Multiple Forms of MS Progression Reduced by Ocrelizumab


Data presented this weekend at the 3rd Congress of the European Academy of Neurology will show its varied efficacy in MS progression prevention.

New data show ocrelizumab significantly reduces multiple measures of disease progression in both relapsing multiple sclerosis (RMS) and primary progressive multiple sclerosis (PPMS).

The data, from a post-hoc analysis of the OCREVUS (ocrelizumab) Phase III clinical trial program, will be presented this weekend at the 3rd Congress of the European Academy of Neurology (EAN) in Amsterdam, Netherlands.

The monoclonal antibody treatment — approved by the US Food and Drug Administration (FDA) in March 2017 as the first treatment for PPMS — reported a significantly reduced disease activity and disability progression in both RMS and PPMS patients. The conditions of patients were measured by novel MS composite endpoint No Evidence of Progression or Active Disease (NEPAD).

The clinical endpoint significance of NEPAD is in the combination of capabilities MS patients are able to maintain. It signifies a patient who has had no relapses, no confirmed disability progression — as measured by the Expanded Disability Status Scale (EDSS) — and no progression equal to or above 20% on the timed 25-foot walk (T25-FW) and the 9-hole peg test (9-HPT).

NEPAD is also a metric for lesions, signifying an MS patient with no gadolinium-enhancing T1 MRI lesions, and no new or enlarging T2 MRI lesions.

Though the treatment is approved for PPMS treatment, it reported a significant rate increase in RMS patients able to maintain NEPAD conditions (82%) versus Rebif (interferon beta-1a) at 96 weeks in the Phase III OPERA I and II trials.
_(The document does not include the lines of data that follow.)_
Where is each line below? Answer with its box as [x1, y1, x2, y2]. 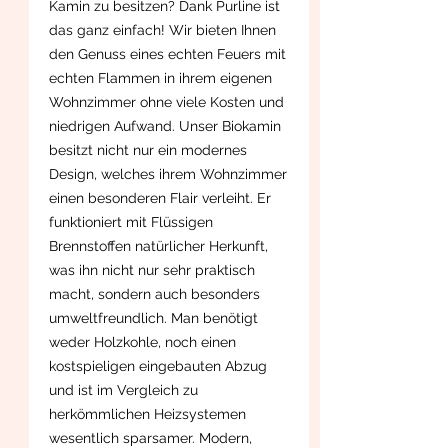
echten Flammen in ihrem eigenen [49, 69, 272, 86]
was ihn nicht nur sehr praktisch [49, 261, 255, 278]
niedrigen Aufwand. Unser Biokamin [49, 117, 281, 134]
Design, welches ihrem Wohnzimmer [49, 165, 287, 182]
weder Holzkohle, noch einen [49, 333, 236, 350]
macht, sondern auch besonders [49, 285, 260, 302]
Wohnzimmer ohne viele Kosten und [49, 93, 284, 110]
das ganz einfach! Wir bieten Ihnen [49, 21, 276, 38]
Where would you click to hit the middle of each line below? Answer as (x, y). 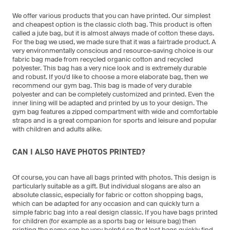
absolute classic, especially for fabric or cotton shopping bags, (108, 195)
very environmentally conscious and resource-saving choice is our (113, 50)
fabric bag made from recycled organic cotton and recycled (103, 59)
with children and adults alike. (57, 129)
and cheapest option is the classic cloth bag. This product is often (112, 24)
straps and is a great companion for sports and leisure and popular (114, 120)
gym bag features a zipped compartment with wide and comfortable (115, 111)
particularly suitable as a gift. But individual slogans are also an (107, 186)
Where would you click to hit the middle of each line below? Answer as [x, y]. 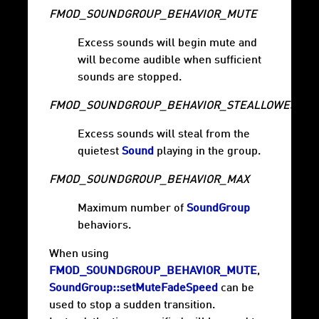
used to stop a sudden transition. [132, 306]
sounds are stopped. [130, 78]
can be [236, 289]
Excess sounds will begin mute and [167, 44]
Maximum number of [132, 209]
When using [79, 255]
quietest [100, 152]
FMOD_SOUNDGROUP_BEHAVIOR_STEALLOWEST [176, 106]
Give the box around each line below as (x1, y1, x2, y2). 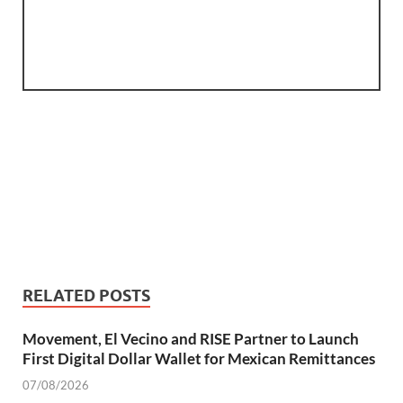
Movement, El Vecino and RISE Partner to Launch (22, 329, 359, 349)
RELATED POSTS (22, 286, 150, 306)
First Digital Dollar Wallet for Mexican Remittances (22, 349, 375, 369)
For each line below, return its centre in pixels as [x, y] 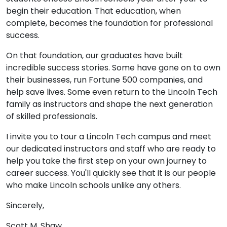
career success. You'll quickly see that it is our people [111, 173]
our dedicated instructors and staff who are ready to [111, 149]
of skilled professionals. [52, 116]
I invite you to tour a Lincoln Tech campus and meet [109, 137]
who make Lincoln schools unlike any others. [93, 185]
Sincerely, [25, 205]
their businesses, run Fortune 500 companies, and [104, 80]
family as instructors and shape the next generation [109, 104]
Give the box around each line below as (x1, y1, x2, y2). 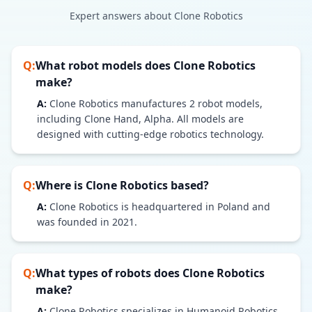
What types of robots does (36, 265, 182, 281)
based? (168, 178, 209, 193)
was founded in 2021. (37, 215, 137, 228)
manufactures (118, 97, 189, 110)
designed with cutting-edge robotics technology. (37, 127, 264, 141)
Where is (36, 178, 86, 193)
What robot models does (36, 58, 173, 73)
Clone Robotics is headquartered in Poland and (49, 200, 270, 213)

Ocrelizumab additionally tripled the proportion of PPMS patients who maintained NEPAD versus placebo at 120 weeks (29.9% versus 9.4%, respectively) in the ORATORIO study. In a post-hoc analysis of the same study, ocrelizumab reduced the risk of 12- and 24-week confirmed disability progression (CDP) than traditionally assess in PPMS patients.

Ludwig Kappos, MD, Department of Neurology Chair at the University Hospital in Basel, Switzerland, said the results prove the effects of ocrelizumab on disability progression are “clinically meaningful.”
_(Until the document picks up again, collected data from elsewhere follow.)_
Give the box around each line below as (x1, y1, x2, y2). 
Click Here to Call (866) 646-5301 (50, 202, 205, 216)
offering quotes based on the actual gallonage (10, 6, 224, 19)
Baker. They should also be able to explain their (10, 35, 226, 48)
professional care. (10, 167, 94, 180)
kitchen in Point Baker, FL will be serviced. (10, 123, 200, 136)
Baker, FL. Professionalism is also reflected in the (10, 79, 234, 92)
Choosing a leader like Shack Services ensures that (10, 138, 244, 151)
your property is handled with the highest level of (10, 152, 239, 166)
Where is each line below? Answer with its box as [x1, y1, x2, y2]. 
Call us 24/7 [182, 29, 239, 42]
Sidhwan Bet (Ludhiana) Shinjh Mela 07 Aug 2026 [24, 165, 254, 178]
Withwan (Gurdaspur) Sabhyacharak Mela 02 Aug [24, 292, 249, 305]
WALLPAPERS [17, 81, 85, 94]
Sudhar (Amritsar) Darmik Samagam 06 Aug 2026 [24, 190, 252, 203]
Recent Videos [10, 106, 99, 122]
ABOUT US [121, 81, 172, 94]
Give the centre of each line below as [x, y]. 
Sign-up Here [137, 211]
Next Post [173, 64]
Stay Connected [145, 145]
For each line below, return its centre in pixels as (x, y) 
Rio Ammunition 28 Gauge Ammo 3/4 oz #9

“Slowing disability progression, or preventing people with MS from having to use a cane or wheelchair, makes a great difference to their daily lives,” Kappos said. “It is particularly exciting to see these benefits in people with PPMS, a disabling form of MS without approved treatments in Europe.”

In all Phase III studies, the most common side effects associated with the treatment were mild-to-moderate infusion reactions and upper respiratory tract infections.

Researcher will also present interim results from the FLOODLIGHT sensor-based digital monitoring study, which is intended to determine adherence and correlation with in-clinic testing in people with and without MS, at the congress.

There will be supplemental outcome analysis in ocrelizumab’s effect on pregnant female patients.